The present invention has the following effects.

That is, according to the above configuration, when a fluid accompanied by pulsation on the system side flows into the accumulator, the fluid or its pressure passes or propagates through the throttle gap of the throttle mechanism. Since the pulsation energy is converted to the energy lost due to the contraction / throttling and reaches the chamber, the pulsation energy is used as a dynamic pressure loss. Thus, the pulsation on the system side can be effectively attenuated by such a damping action. . According to the second aspect, the damping mechanism formed by the throttle gap and the chamber operates in a system pressure range from zero to a gas filling pressure. Therefore, even when the operating member such as the bellows does not operate in response to the pressure fluctuation on the system side, such as when the bellows is completely extended in the housing, the pulsation generated on the system side can be effectively absorbed. With
Even when the internal operating member such as the bellows operates according to the pressure fluctuation on the system side, the pulsation generated on the system side can be effectively absorbed by the separate throttle mechanism and the chamber at the start of the operation. . Therefore, an accumulator exhibiting an excellent pulse pressure absorbing effect or an excellent pulse pressure attenuation effect can be provided by such an action.

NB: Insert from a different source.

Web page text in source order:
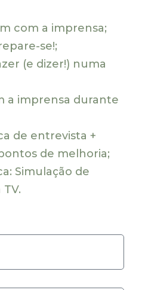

[Brief description of the drawings]

FIG. 1 is a sectional view of an accumulator according to an embodiment of the present invention.

FIG. 2 is a partially enlarged sectional view showing an operation state of the accumulator.

FIG. 3 is a sectional view of an accumulator according to a conventional example.

[Explanation of symbols]

 DESCRIPTION OF SYMBOLS 1 Accumulator 2 Housing 3 Shell 3a End wall part 3b End face part 3c Mounting part 4 Lid member 5 Operating member 6 Bellows 7 End member 7a End face 8 Pressure sealing chamber 9 Pressure inflow chamber 10 Pressure injection port 11 Plug member 12 Mounting part 13 Screw part Reference Signs List 14 Fluid inlet 14a, 18a Engaging part 15 Sliding member 16 Seal 16a Base 16b, 16d Seal lip 16c Depression 16e, 16f Seal projection 17 Holder 17a Flat part 17b, 18c Rising part 18 Pipe 18b Insertion part 19 Throttle forming wall 20 Throttle mechanism 21 Throttle gap 22 Chamber chamber

Claims (3)

[Claims] An accumulator comprising a throttle mechanism (20) and a chamber (22) for absorbing a pulsation generated in a system connecting the accumulator (1). 2. A throttle mechanism (20) and a chamber (22) for absorbing a pulsation generated on a system side to which the accumulator (1) is connected in a range of a system pressure from zero to a gas charging pressure. Accumulator. 3. An operating member (5) including a bellows (6) is arranged inside a housing (2), and the inside of the housing (2) is divided into a pressure sealing chamber (8) and a pressure inflow chamber (9). An accumulator (1) provided with a fluid inlet (14) for partitioning and introducing a fluid from the system side to the pressure inlet chamber (9) in the housing (2); Diaphragm forming wall (1)
An aperture mechanism (20) for forming an aperture gap (21) between the aperture forming wall (19) and the operating member (5) when the operating member (5) approaches 9); A chamber formed around the aperture forming wall (19) and between the inner surface of the housing (2) and the operating member (5) when the operating member (5) approaches the wall (19). An accumulator characterized by having a chamber (22).